| ABOUT THIS TASK |
Exact reproduction of the listing is required. Pictures are not reproduced.

| MATERIAL FOR THIS TASK |
--

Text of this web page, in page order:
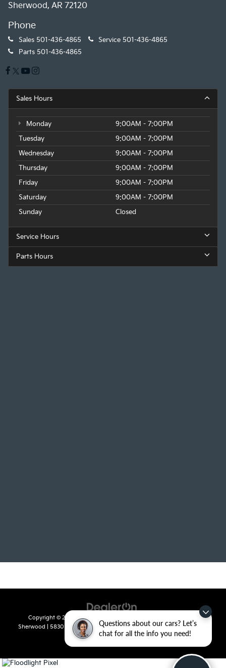
Questions about our cars? Let’s
chat for all the info you need!
Sherwood, AR 72120
Phone
Sales 501-436-4865 Service 501-436-4865
Parts 501-436-4865
Sales Hours
Monday
9:00AM - 7:00PM
Tuesday
9:00AM - 7:00PM
Wednesday
9:00AM - 7:00PM
Thursday
9:00AM - 7:00PM
Friday
9:00AM - 7:00PM
Saturday
9:00AM - 7:00PM
Sunday
Closed
Service Hours
Parts Hours
Copyright © 2026 byDealerOn
Sherwood
5830 Warden Road,Sherwood,AR72120| Sales: 501-436-
4865 |www.kia.com
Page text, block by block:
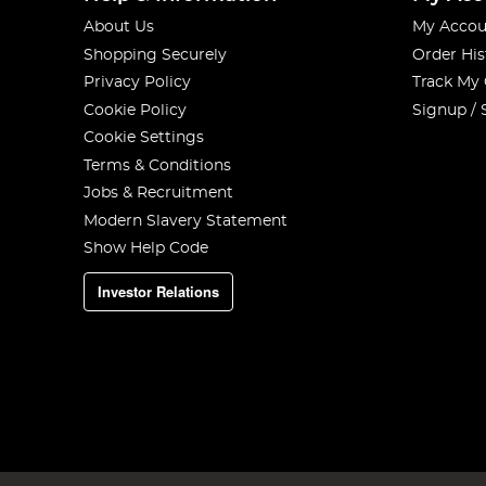
About Us
Shopping Securely
Privacy Policy
Cookie Policy
Cookie Settings
Terms & Conditions
Jobs & Recruitment
Modern Slavery Statement
Show Help Code
Investor Relations
My
Order
Track
Signup /
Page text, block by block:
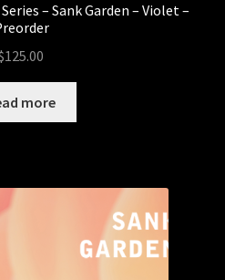
– Sank Garden – Violet –
125.00
more
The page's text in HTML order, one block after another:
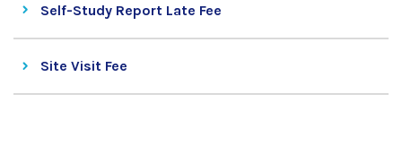
Self-Study Report Late Fee
Site Visit Fee
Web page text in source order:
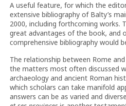
A useful feature, for which the
extensive bibliography of Balty’s
2000, including forthcoming works.
great advantages of the book, and
comprehensive bibliography would
The relationship between Rome
the matters most often discussed
archaeology and ancient Roman
which scholars can take manifold
answers can be as varied and
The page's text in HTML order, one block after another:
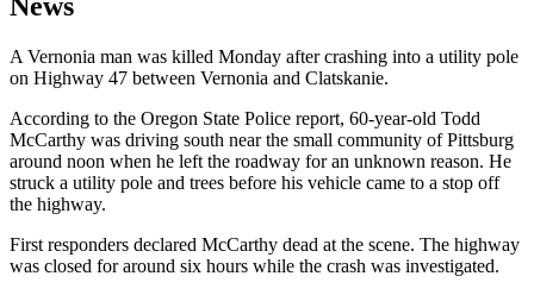
News
A Vernonia man was killed Monday after crashing into a utility pole
on Highway 47 between Vernonia and Clatskanie.
According to the Oregon State Police report, 60-year-old Todd
McCarthy was driving south near the small community of Pittsburg
around noon when he left the roadway for an unknown reason. He
struck a utility pole and trees before his vehicle came to a stop off
the highway.
First responders declared McCarthy dead at the scene. The highway
was closed for around six hours while the crash was investigated.
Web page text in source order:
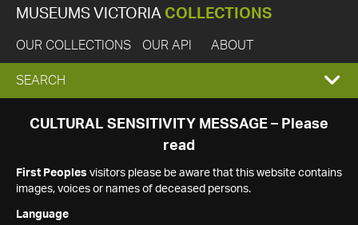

--

| SOLVED EXERCISE |
Text of this web page, in page order:
Questions about our cars? Let’s
chat for all the info you need!
Sherwood, AR 72120
Phone
Sales 501-436-4865 Service 501-436-4865
Parts 501-436-4865
Sales Hours
Monday
9:00AM - 7:00PM
Tuesday
9:00AM - 7:00PM
Wednesday
9:00AM - 7:00PM
Thursday
9:00AM - 7:00PM
Friday
9:00AM - 7:00PM
Saturday
9:00AM - 7:00PM
Sunday
Closed
Service Hours
Parts Hours
Copyright © 2026 byDealerOn
Sherwood
5830 Warden Road,Sherwood,AR72120| Sales: 501-436-
4865 |www.kia.com
Page text, block by block:
About Us
Shopping Securely
Privacy Policy
Cookie Policy
Cookie Settings
Terms & Conditions
Jobs & Recruitment
Modern Slavery Statement
Show Help Code
Investor Relations
My
Order
Track
Signup /
Page text, block by block:
– Sank Garden – Violet –
125.00
more
The page's text in HTML order, one block after another:
Self-Study Report Late Fee
Site Visit Fee
Web page text in source order:
A useful feature, for which the
extensive bibliography of Balty’s
2000, including forthcoming works.
great advantages of the book, and
comprehensive bibliography would
The relationship between Rome
the matters most often discussed
archaeology and ancient Roman
which scholars can take manifold
answers can be as varied and
The page's text in HTML order, one block after another:
News
A Vernonia man was killed Monday after crashing into a utility pole
on Highway 47 between Vernonia and Clatskanie.
According to the Oregon State Police report, 60-year-old Todd
McCarthy was driving south near the small community of Pittsburg
around noon when he left the roadway for an unknown reason. He
struck a utility pole and trees before his vehicle came to a stop off
the highway.
First responders declared McCarthy dead at the scene. The highway
was closed for around six hours while the crash was investigated.
Web page text in source order:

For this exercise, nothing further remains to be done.